Gong Xi Fa Chai to all Chinese members.

From Richard Hellinger
Posted on February 18, 2007 at 2:25 AM
I love recording myself while practicing. I listen to myself afterwards and make notes in the music. I think it is very benificial.
Also I like hearing my self improve over the weeks.. But thats just me..
From Karin Lin
Posted on February 18, 2007 at 6:23 AM
Happy New Year to you too, William!
From Pauline Lerner
Posted on February 18, 2007 at 7:06 AM
I'm glad you have a new friend you like. I'd like to learn more about music for the deaf. It sounds interesting.

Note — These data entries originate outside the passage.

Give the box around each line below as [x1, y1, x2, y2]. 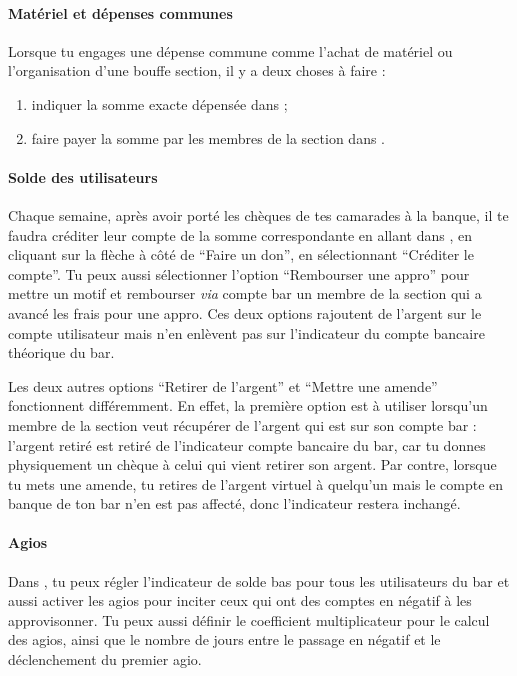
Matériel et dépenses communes [8, 2, 233, 23]
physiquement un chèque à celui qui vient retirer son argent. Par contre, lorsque [8, 454, 497, 475]
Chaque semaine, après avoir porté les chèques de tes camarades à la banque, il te [8, 204, 509, 225]
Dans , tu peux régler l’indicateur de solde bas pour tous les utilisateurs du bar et [8, 570, 510, 591]
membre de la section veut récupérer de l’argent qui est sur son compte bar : [8, 414, 477, 435]
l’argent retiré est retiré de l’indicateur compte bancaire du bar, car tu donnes [8, 434, 486, 455]
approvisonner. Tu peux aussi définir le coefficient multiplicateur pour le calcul [8, 609, 490, 630]
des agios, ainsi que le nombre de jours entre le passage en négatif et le [8, 629, 441, 650]
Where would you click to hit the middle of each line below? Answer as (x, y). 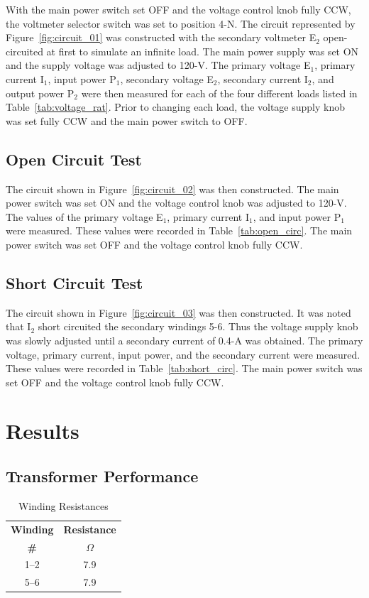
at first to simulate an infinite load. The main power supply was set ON (203, 51)
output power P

Happy Chinese New Year to everyone (Chinese or not).

From Mendy Smith
Posted on February 18, 2007 at 7:36 AM
Gong Xi Fa Chai!!!!
From William Yap
Posted on February 18, 2007 at 11:13 AM
Wow! Featured Article! I feel honoured!

I hope in time, recording and listening to myself will be a comfortable habbit for me.

When I find out more about Music for the Deaf I will share it here. Hope everyone will do the same if they find out. I think I will start to be aware of vibrations too. I wonder how it works for the deaf.

My mistake, happy Chinese new year to all readers!

From Gerard Tan
Posted on February 18, 2007 at 11:24 AM
Gong Xi Fa Cai
to you too!
From Ray Randall
Posted on February 18, 2007 at 2:20 PM
My assignment after the lesson two days ago was to record myself. It's like jumping into a cold ocean to swim. I'm going to do it, but it takes courage.
My hearing sucks from 50 years of flying everything from high performance fighters, NASA goodies, TWA 727's, and junk. Appreciate the hearing you have and take care of it. I rely on two hearing aids and, believe me, it's not fun.
From Sheila Ganapathy
Posted on February 18, 2007 at 4:45 PM
When I was in school a year or two ago a woman did a presentation on how to help the deaf learn music and what types of instruments would be suited for them. It makes you appreciate things more to realize that it's harder for them.
From Liz Farley Metzger
Posted on February 19, 2007 at 9:07 PM
It is probably worth mentioning, in case any readers are not already aware of it, that the term "deaf" covers a wide range of hearing disabilities.

Many deaf people have some hearing ability (can hear music if it's loud enough or in the right range), but not enough to function as a 'hearing' person would.

Others (like my brother-in-law) are totally deaf, with no ability to hear whatsoever. Vibrations can be felt by the rest of the body even when the ears don't work, though.

The term 'deaf' also often includes how deeply the individual in question is involved in deaf culture and the deaf community (some parents want their children to be more mainstreamed and less involved with the deaf community).

It's very cool to hear about the broader music community being interested in music for the deaf.

From John Chew
Posted on February 20, 2007 at 2:39 AM
Happy New Year to you (from your fellow Chinese V.commer in NYC!)